CQH Project Catalog

Back to projects

Coding Coach

Human-in-the-loop coding coach that uses retrieval and a hint ladder to coach problem-solving without instantly revealing the solution.

Last significant update
Feb 2026
Status
Shipped
Tech
Python, LangGraph, Chroma, Ollama, Ruff, Mypy

Overview

Coding Coach is an agentic CLI-based coding coach built with LangGraph to help users practice problem-solving in a more interactive, human-in-the-loop way. Users submit a coding problem, write their own solution attempt, and receive progressively stronger coaching only when needed, ranging from high-level conceptual guidance to a full solution. The system combines retrieval-augmented guidance, including algorithm knowledge cards and relevant PEP excerpts, with automated tooling feedback from ruff and mypy to reinforce both algorithmic thinking and code quality.

The idea came from a class discussion about how many coding practice platforms are strong at testing solutions, but less focused on helping users learn how to think through the problem-solving process itself. I wanted to explore whether an agentic workflow could behave more like a coach than an answer generator.

This project was also my first attempt at building an agentic application after learning the fundamentals through short courses on DeepLearning.AI, so part of the goal was to apply those ideas in a concrete end-to-end system.

Demo

Short walkthrough of the interactive coaching loop: problem → attempt → feedback → next action.

This example uses LeetCode #3, Longest Substring Without Repeating Characters, because it is a common problem where a correct solution can still be improved significantly in time complexity.

1) Provide the problem

The session begins by pasting the problem statement and providing a title or identifier.

User's problem description and title input

2) Submit an attempt

Next, the user submits a Python solution attempt, along with brief notes. This is where the human-in-the-loop agentic workflow begins.

User's problem solution and explanation

3) Receive structured feedback (Hint level 0)

At hint level 0, the coach provides conceptual guidance only, with no code or pseudocode.

The output is structured into:

  • TRIAGE: A quick snapshot of correctness, efficiency, and style, along with a one-line recommendation
  • CORRECTNESS / EFFICIENCY / STYLE: Findings, bottlenecks, and fix direction
  • NEXT STEP: The single best action to take next
  • QUESTIONS: Suggested follow-up questions to continue the learning loop

Hint level 0 feedback

4) Continue the loop (commands or questions)
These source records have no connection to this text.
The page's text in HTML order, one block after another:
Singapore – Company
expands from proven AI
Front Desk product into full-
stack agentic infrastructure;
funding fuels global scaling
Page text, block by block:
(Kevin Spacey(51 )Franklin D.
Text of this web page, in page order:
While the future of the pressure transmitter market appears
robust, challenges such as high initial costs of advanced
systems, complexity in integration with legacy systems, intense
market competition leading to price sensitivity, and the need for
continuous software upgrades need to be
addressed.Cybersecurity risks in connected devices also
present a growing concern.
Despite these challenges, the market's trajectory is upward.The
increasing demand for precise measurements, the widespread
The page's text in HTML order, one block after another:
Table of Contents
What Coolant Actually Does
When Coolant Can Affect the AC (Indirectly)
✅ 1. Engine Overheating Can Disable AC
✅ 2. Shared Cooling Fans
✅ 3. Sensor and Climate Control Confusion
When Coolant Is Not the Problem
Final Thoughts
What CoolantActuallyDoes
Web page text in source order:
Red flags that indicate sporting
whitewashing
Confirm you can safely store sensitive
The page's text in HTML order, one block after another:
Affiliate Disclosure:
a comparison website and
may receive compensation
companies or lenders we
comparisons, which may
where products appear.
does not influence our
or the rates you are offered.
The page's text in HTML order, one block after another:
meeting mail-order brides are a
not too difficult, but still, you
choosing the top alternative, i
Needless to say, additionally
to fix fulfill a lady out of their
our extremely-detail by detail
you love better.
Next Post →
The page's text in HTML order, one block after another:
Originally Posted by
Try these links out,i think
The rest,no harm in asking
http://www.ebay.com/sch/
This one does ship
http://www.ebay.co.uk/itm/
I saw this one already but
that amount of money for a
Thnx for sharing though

From here, the user controls the session:

  • /done: End the session
  • /retry: Submit a revised attempt
  • /hint N: Set hint level from 0 to 5
  • /answer: Jump to full-solution mode at level 5
  • Any other input is treated as a follow-up question

Example: the user asks a style question about naming.

Follow-up question response

5) Request more direct guidance (Hint level 4)
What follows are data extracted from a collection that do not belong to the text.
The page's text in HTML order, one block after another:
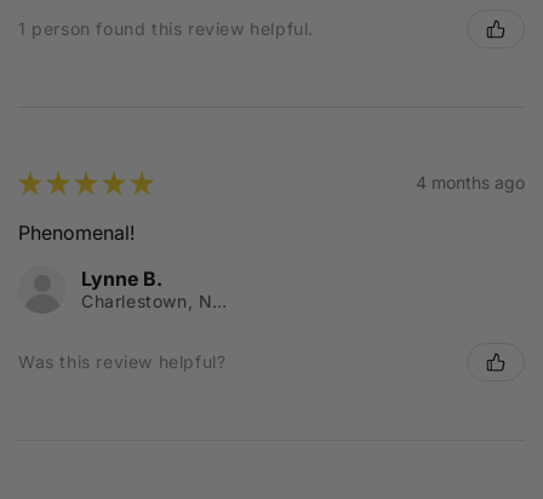
1 person found this review helpful.
★★★★★ 4 months ago
Phenomenal!
Lynne B.
Charlestown, NSW
Was this review helpful?
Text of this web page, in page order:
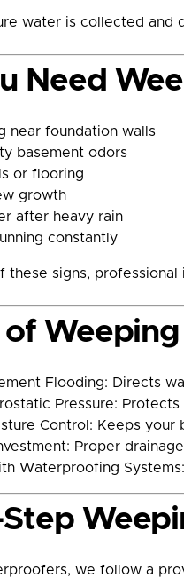
water is collected and
Need
near foundation walls
basement odors
or flooring
growth
after heavy rain
constantly
these signs,
of
Flooding: Directs
Pressure:
Control: Keeps your
Proper
Waterproofing
we follow a
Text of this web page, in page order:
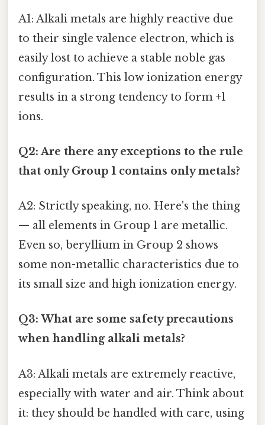
A1: Alkali metals are highly reactive due
to their single valence electron, which is
easily lost to achieve a stable noble gas
configuration. This low ionization energy
results in a strong tendency to form +1
ions.
Q2: Are there any exceptions to the rule
that only Group 1 contains only metals?
A2: Strictly speaking, no. Here's the thing
— all elements in Group 1 are metallic.
Even so, beryllium in Group 2 shows
some non-metallic characteristics due to
its small size and high ionization energy.
Q3: What are some safety precautions
when handling alkali metals?
A3: Alkali metals are extremely reactive,
especially with water and air. Think about
it: they should be handled with care, using
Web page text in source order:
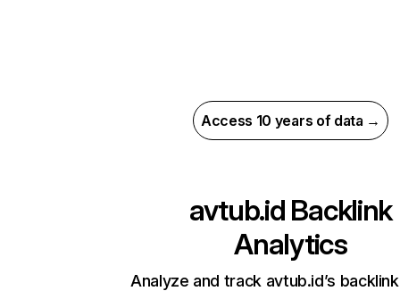
Access 10 years of data →
avtub.id Backlink
Analytics
Analyze and track avtub.id’s
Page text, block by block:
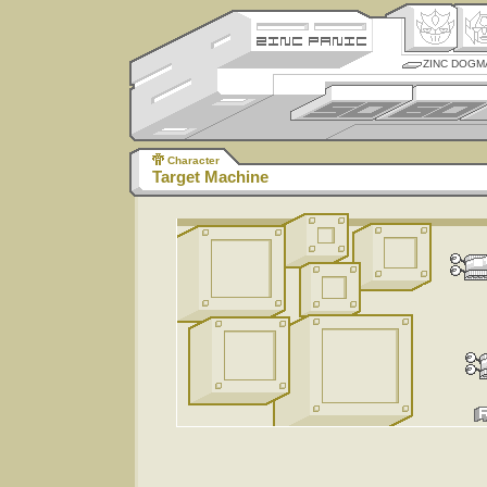
ZINC
Character
Target Machine
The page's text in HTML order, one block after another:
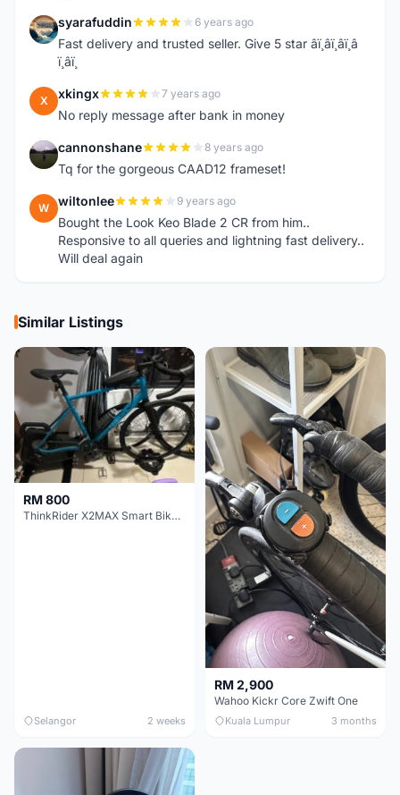
S syarafuddin 6 years ago
Fast delivery and trusted seller. Give 5 star â­ï¸â­ï¸â­ï¸â­
ï¸â­ï¸
X xkingx 7 years ago
No reply message after bank in money
C cannonshane 8 years ago
Tq for the gorgeous CAAD12 frameset!
W wiltonlee 9 years ago
Bought the Look Keo Blade 2 CR from him..
Responsive to all queries and lightning fast delivery..
Will deal again
Similar Listings
RM 800
ThinkRider X2MAX Smart Bike Trainer
Selangor 2 weeks
RM 2,900
Wahoo Kickr Core Zwift One
Kuala Lumpur 3 months
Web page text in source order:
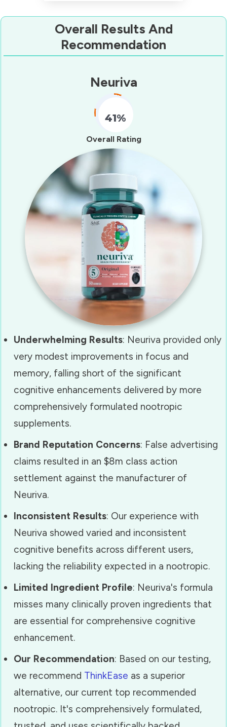
Overall Results And
Recommendation
Neuriva
41%
Overall Rating
Underwhelming Results: Neuriva provided only
very modest improvements in focus and
memory, falling short of the significant
cognitive enhancements delivered by more
comprehensively formulated nootropic
supplements.
Brand Reputation Concerns: False advertising
claims resulted in an $8m class action
settlement against the manufacturer of
Neuriva.
Inconsistent Results: Our experience with
Neuriva showed varied and inconsistent
cognitive benefits across different users,
lacking the reliability expected in a nootropic.
Limited Ingredient Profile: Neuriva's formula
misses many clinically proven ingredients that
are essential for comprehensive cognitive
enhancement.
Our Recommendation: Based on our testing,
we recommend ThinkEase as a superior
alternative, our current top recommended
nootropic. It's comprehensively formulated,

After raising the hint level to 4, the coach provides a patch or skeleton that shows the key implementation idea, while still avoiding a pure copy-paste answer. In this case, it demonstrates replacing the quadratic nested loop with an index map for a linear-time sliding window solution.

Hint level 4 feedback with skeleton/patch

6) Request the full solution (Hint level 5)

If the user is stuck, /answer moves to hint level 5, which provides a complete solution along with explanation, complexity, and edge cases.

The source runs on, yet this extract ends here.